- TASK INSTRUCTIONS -
What you return must match the entries exactly, except that the pictures are gone.

[Records from a dataset]
§

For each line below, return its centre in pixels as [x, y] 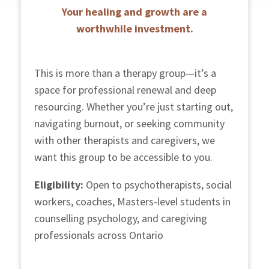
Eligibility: [59, 184]
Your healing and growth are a [134, 11]
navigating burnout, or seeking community [130, 123]
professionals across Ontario [99, 235]
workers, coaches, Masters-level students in [133, 201]
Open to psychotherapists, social [158, 184]
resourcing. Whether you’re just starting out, [134, 106]
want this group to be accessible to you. [124, 157]
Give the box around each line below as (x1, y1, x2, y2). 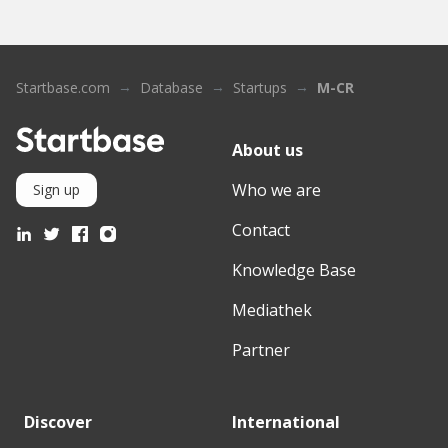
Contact (232, 219, 290, 242)
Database (140, 78, 203, 98)
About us (232, 139, 303, 162)
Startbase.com (16, 78, 110, 98)
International (232, 411, 340, 434)
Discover (24, 411, 92, 434)
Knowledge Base (232, 259, 356, 282)
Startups (233, 78, 287, 98)
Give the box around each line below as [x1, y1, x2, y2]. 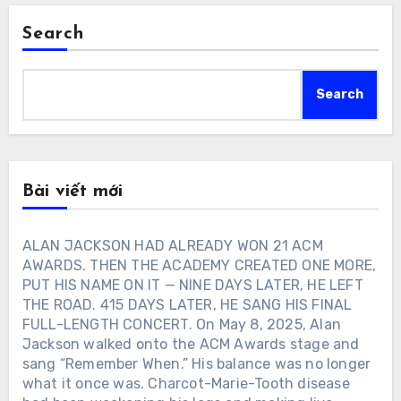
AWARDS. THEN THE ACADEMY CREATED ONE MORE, [21, 256, 377, 274]
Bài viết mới [21, 182, 123, 200]
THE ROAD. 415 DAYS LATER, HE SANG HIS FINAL [21, 295, 353, 313]
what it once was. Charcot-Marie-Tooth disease [21, 374, 350, 392]
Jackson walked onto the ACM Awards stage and [21, 335, 360, 353]
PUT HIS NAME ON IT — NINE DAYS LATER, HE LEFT [21, 276, 363, 294]
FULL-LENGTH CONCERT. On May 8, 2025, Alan [21, 315, 341, 333]
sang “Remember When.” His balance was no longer [21, 354, 371, 372]
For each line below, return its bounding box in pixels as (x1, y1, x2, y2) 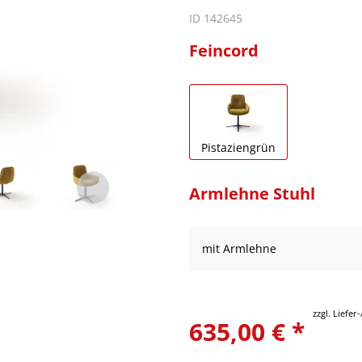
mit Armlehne (202, 240, 276, 256)
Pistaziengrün (201, 139, 276, 155)
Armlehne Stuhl (189, 182, 315, 204)
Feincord (189, 40, 259, 61)
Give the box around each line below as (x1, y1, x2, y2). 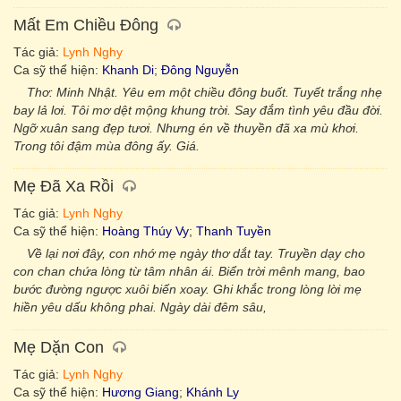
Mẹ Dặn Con (13, 338, 104, 356)
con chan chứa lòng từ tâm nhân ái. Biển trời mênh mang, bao (13, 264, 365, 278)
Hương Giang (102, 385, 179, 399)
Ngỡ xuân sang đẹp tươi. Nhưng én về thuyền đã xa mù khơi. (13, 121, 359, 135)
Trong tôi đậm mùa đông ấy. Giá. (13, 139, 200, 153)
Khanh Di (102, 63, 154, 77)
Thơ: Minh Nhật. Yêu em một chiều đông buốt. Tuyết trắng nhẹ (27, 85, 382, 99)
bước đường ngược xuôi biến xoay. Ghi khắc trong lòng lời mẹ (13, 282, 362, 296)
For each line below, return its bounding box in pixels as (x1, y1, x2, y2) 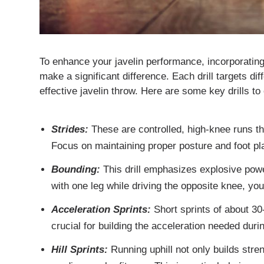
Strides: (51, 124, 88, 136)
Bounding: (51, 164, 100, 176)
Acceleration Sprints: (51, 204, 151, 216)
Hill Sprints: (51, 243, 108, 255)
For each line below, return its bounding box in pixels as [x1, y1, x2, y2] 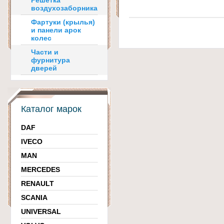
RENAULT [21, 179, 54, 187]
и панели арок [31, 26, 81, 34]
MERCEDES [21, 165, 60, 173]
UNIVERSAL [21, 207, 61, 215]
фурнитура [31, 56, 70, 64]
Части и [31, 48, 58, 56]
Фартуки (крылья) [31, 18, 95, 26]
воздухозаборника [31, 4, 97, 12]
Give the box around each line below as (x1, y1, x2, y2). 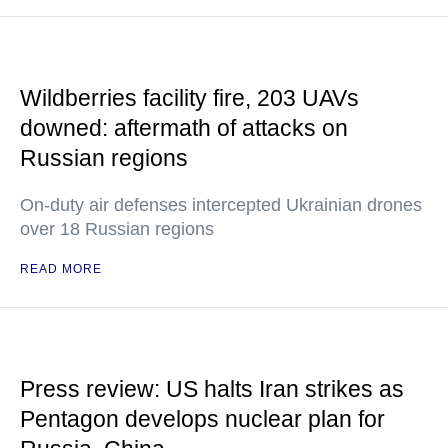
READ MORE (20, 262, 102, 276)
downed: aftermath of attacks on (20, 115, 348, 141)
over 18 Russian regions (20, 219, 214, 239)
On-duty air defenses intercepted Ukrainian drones (20, 195, 422, 215)
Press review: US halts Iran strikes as (20, 376, 404, 402)
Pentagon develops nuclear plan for (20, 406, 385, 432)
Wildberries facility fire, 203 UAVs (20, 85, 359, 111)
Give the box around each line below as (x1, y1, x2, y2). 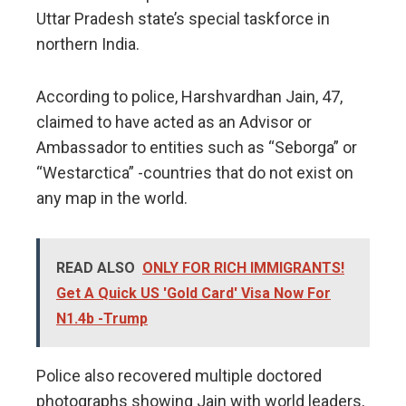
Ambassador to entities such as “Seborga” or (36, 138, 357, 158)
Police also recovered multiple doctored (36, 366, 322, 386)
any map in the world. (36, 188, 188, 208)
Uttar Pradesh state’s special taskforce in (36, 9, 330, 29)
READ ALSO (56, 259, 135, 277)
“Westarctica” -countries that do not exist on (36, 163, 353, 183)
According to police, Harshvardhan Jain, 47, (36, 87, 343, 107)
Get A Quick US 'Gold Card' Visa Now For (56, 285, 331, 303)
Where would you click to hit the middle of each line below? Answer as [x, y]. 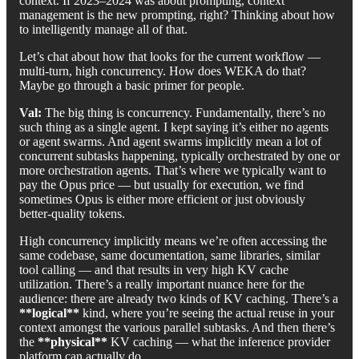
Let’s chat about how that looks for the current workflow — [170, 56]
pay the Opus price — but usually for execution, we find [161, 184]
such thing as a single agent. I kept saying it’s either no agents [174, 127]
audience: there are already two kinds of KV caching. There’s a [179, 298]
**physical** [73, 341]
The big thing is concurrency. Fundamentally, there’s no [184, 112]
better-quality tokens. [72, 213]
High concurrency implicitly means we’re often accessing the [173, 240]
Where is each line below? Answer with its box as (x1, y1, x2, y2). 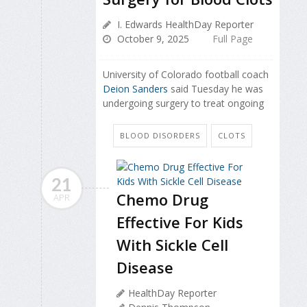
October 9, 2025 (114, 32, 189, 45)
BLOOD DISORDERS (120, 130, 200, 140)
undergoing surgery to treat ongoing (103, 96, 264, 110)
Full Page (212, 32, 253, 45)
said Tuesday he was (168, 82, 263, 95)
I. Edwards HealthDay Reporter (114, 17, 254, 31)
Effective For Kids (116, 211, 243, 232)
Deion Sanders (103, 82, 168, 95)

§

- WORKED SOLUTION -
For each line below, return its centre in pixels as [x, y] 
Eligibility: [59, 184]
Your healing and growth are a [134, 11]
navigating burnout, or seeking community [130, 123]
professionals across Ontario [99, 235]
workers, coaches, Masters-level students in [133, 201]
Open to psychotherapists, social [158, 184]
resourcing. Whether you’re just starting out, [134, 106]
want this group to be accessible to you. [124, 157]
Give the box around each line below as (x1, y1, x2, y2). 
Contact (232, 219, 290, 242)
Database (140, 78, 203, 98)
About us (232, 139, 303, 162)
Startbase.com (16, 78, 110, 98)
International (232, 411, 340, 434)
Discover (24, 411, 92, 434)
Knowledge Base (232, 259, 356, 282)
Startups (233, 78, 287, 98)
Give the box around each line below as [x1, y1, x2, y2]. 
AWARDS. THEN THE ACADEMY CREATED ONE MORE, [21, 256, 377, 274]
Bài viết mới [21, 182, 123, 200]
THE ROAD. 415 DAYS LATER, HE SANG HIS FINAL [21, 295, 353, 313]
what it once was. Charcot-Marie-Tooth disease [21, 374, 350, 392]
Jackson walked onto the ACM Awards stage and [21, 335, 360, 353]
PUT HIS NAME ON IT — NINE DAYS LATER, HE LEFT [21, 276, 363, 294]
FULL-LENGTH CONCERT. On May 8, 2025, Alan [21, 315, 341, 333]
sang “Remember When.” His balance was no longer [21, 354, 371, 372]
For each line below, return its bounding box in pixels as (x1, y1, x2, y2) 
mit Armlehne (202, 240, 276, 256)
Pistaziengrün (201, 139, 276, 155)
Armlehne Stuhl (189, 182, 315, 204)
Feincord (189, 40, 259, 61)
Give the box around each line below as (x1, y1, x2, y2). 
Mẹ Dặn Con (13, 338, 104, 356)
con chan chứa lòng từ tâm nhân ái. Biển trời mênh mang, bao (13, 264, 365, 278)
Hương Giang (102, 385, 179, 399)
Ngỡ xuân sang đẹp tươi. Nhưng én về thuyền đã xa mù khơi. (13, 121, 359, 135)
Trong tôi đậm mùa đông ấy. Giá. (13, 139, 200, 153)
Khanh Di (102, 63, 154, 77)
Thơ: Minh Nhật. Yêu em một chiều đông buốt. Tuyết trắng nhẹ (27, 85, 382, 99)
bước đường ngược xuôi biến xoay. Ghi khắc trong lòng lời mẹ (13, 282, 362, 296)
For each line below, return its bounding box in pixels as (x1, y1, x2, y2) 
Strides: (51, 124, 88, 136)
Bounding: (51, 164, 100, 176)
Acceleration Sprints: (51, 204, 151, 216)
Hill Sprints: (51, 243, 108, 255)
For each line below, return its bounding box in pixels as [x1, y1, x2, y2] 
RENAULT [21, 179, 54, 187]
и панели арок [31, 26, 81, 34]
MERCEDES [21, 165, 60, 173]
UNIVERSAL [21, 207, 61, 215]
фурнитура [31, 56, 70, 64]
Части и [31, 48, 58, 56]
Фартуки (крылья) [31, 18, 95, 26]
воздухозаборника [31, 4, 97, 12]
Give the box around each line below as (x1, y1, x2, y2). 
READ MORE (20, 262, 102, 276)
downed: aftermath of attacks on (20, 115, 348, 141)
over 18 Russian regions (20, 219, 214, 239)
On-duty air defenses intercepted Ukrainian drones (20, 195, 422, 215)
Press review: US halts Iran strikes as (20, 376, 404, 402)
Pentagon develops nuclear plan for (20, 406, 385, 432)
Wildberries facility fire, 203 UAVs (20, 85, 359, 111)
Give the box around each line below as (x1, y1, x2, y2). 
Ambassador to entities such as “Seborga” or (36, 138, 357, 158)
Police also recovered multiple doctored (36, 366, 322, 386)
any map in the world. (36, 188, 188, 208)
Uttar Pradesh state’s special taskforce in (36, 9, 330, 29)
READ ALSO (56, 259, 135, 277)
“Westarctica” -countries that do not exist on (36, 163, 353, 183)
According to police, Harshvardhan Jain, 47, (36, 87, 343, 107)
Get A Quick US 'Gold Card' Visa Now For (56, 285, 331, 303)
Where would you click to hit the middle of each line below? Answer as [x, y]. 
Let’s chat about how that looks for the current workflow — [170, 56]
pay the Opus price — but usually for execution, we find [161, 184]
such thing as a single agent. I kept saying it’s either no agents [174, 127]
audience: there are already two kinds of KV caching. There’s a [179, 298]
**physical** [73, 341]
The big thing is concurrency. Fundamentally, there’s no [184, 112]
better-quality tokens. [72, 213]
High concurrency implicitly means we’re often accessing the [173, 240]
Where is each line below? Answer with its box as (x1, y1, x2, y2). 
October 9, 2025 (114, 32, 189, 45)
BLOOD DISORDERS (120, 130, 200, 140)
undergoing surgery to treat ongoing (103, 96, 264, 110)
Full Page (212, 32, 253, 45)
said Tuesday he was (168, 82, 263, 95)
I. Edwards HealthDay Reporter (114, 17, 254, 31)
Effective For Kids (116, 211, 243, 232)
Deion Sanders (103, 82, 168, 95)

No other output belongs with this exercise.